Ferrika sbatté le palpebre, fissando Callista. Il suo volto rotondo aveva un’espressione sbigottita. Poi notò i graffi sanguinanti sulle guance della giovane donna. — Io non sono una leronis.
— Non lo sono neppure io, ormai — disse gentilmente Callista. — Ma ho imparato, come imparerai tu. È la dote più utile, per una levatrice. Sono sicura che tu possiedi più laran di quanto credi. — E aggiunse: — Vieni, portiamo Ellemir in camera sua. Deve riposare. E poi… — Si portò le mani ai graffi sanguinanti. — E poi devo curare anche questi. E quando ordini la cena per Ellemir, Damon, ordinala anche per me. Ho fame.
Damon le guardò uscire. Da molto tempo sospettava che Ferrika possedesse il laran ; ma per lui era un sollievo che fosse stata Callista ad assumersi la responsabilità d’insegnarle.
Non c’era motivo perché una persona che possedeva il dono non venisse addestrata a servirsene, Comyn o non Comyn. Se le cose erano sempre andate così, dopo le epoche del caos, non voleva dire che dovessero continuare fino a quando Darkover fosse sprofondato nell’Ultima Notte. Andrew era diventato uno di loro, eppure era un terrestre. Ferrika era nata nelle tenute degli Alton, apparteneva alla classe comune, e — peggio ancora — era una Libera Amazzone. Ma aveva tutto ciò che occorreva per essere una di loro: aveva il laran.
Il sangue dei Comyn? Bastava pensare a ciò che aveva fatto a Dezi!
Damon si accorse che dopo quella terribile battaglia anche lui era affamato: ordinò la cena, e poi mangiò senza far caso al cibo, guardando Andrew che faceva altrettanto. Nessuno dei due parlò di Dezi. Damon pensò che più avanti si sarebbe dovuto far sapere a Dom Esteban che il figlio bastardo tanto amato e difeso era morto per le proprie colpe. Ma bisognava tenergli nascosti i particolari.
Andrew mangiava senza sentire il sapore, conscio di una fame terribile e dello sfinimento causato dal collegamento tramite la matrice: era nauseato, sebbene il suo organismo affamato divorasse il cibo con intensità meccanica. I suoi pensieri creavano un contrappunto doloroso: rivedeva Damon che scrollava Callista e la tratteneva per impedirle di mutilarsi. Il ricordo del volto insanguinato di lei lo faceva star male.

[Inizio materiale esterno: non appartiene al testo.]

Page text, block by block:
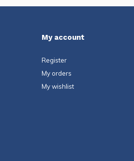
My account
Register
My orders
My wishlist
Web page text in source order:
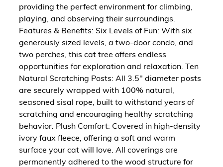
providing the perfect environment for climbing,
playing, and observing their surroundings.
Features & Benefits: Six Levels of Fun: With six
generously sized levels, a two-door condo, and
two perches, this cat tree offers endless
opportunities for exploration and relaxation. Ten
Natural Scratching Posts: All 3.5" diameter posts
are securely wrapped with 100% natural,
seasoned sisal rope, built to withstand years of
scratching and encouraging healthy scratching
behavior. Plush Comfort: Covered in high-density
ivory faux fleece, offering a soft and warm
surface your cat will love. All coverings are
permanently adhered to the wood structure for

Aveva lasciato che fosse Damon a occuparsi di Callista: lui non aveva pensato ad altro che a Ellemir. Elli, che portava in grembo suo figlio. Aveva toccato Callista, e lei l’aveva scagliato attraverso la stanza. Damon l’aveva afferrata come un cavernicolo, e lei si era acquietata subito. Si chiese, disperato, se entrambi non avevano sposato la donna sbagliata.

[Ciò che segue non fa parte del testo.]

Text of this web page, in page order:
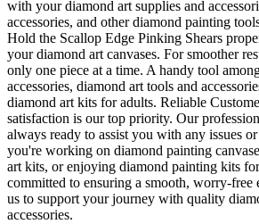
with your diamond art supplies and
accessories, and other diamond painting
Hold the Scallop Edge Pinking Shears
your diamond art canvases. For smoother
only one piece at a time. A handy tool
accessories, diamond art tools and
diamond art kits for adults. Reliable
satisfaction is our top priority. Our
always ready to assist you with any issues
you're working on diamond painting
art kits, or enjoying diamond painting kits
committed to ensuring a smooth, worry-free
us to support your journey with quality
accessories.
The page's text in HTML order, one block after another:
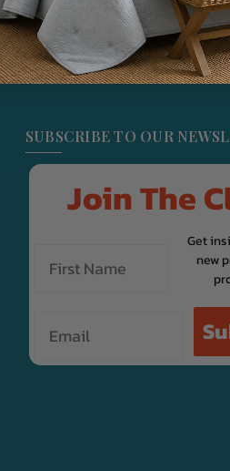
SUBSCRIBE TO OUR
Join The
Get
new
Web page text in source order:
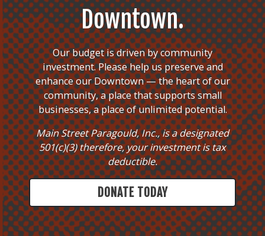
Downtown.
Our budget is driven by community
investment. Please help us preserve and
enhance our Downtown — the heart of our
community, a place that supports small
businesses, a place of unlimited potential.
Main Street Paragould, Inc., is a designated
501(c)(3) therefore, your investment is tax
deductible.
DONATE TODAY

Dopotutto, pensò, con la mente che si trascinava dolorosamente lungo una pista fin troppo nota, entrambi erano stati addestrati nelle Torri, entrambi erano telepati di primissimo ordine, e si comprendevano. Lui e Elli erano su un piano diverso: erano persone comuni, e non capivano certe cose. Guardò Damon con risentita inferiorità.
Aveva ucciso un ragazzo, quella mattina. In un modo orribile. E adesso se ne stava lì seduto a cenare tranquillamente.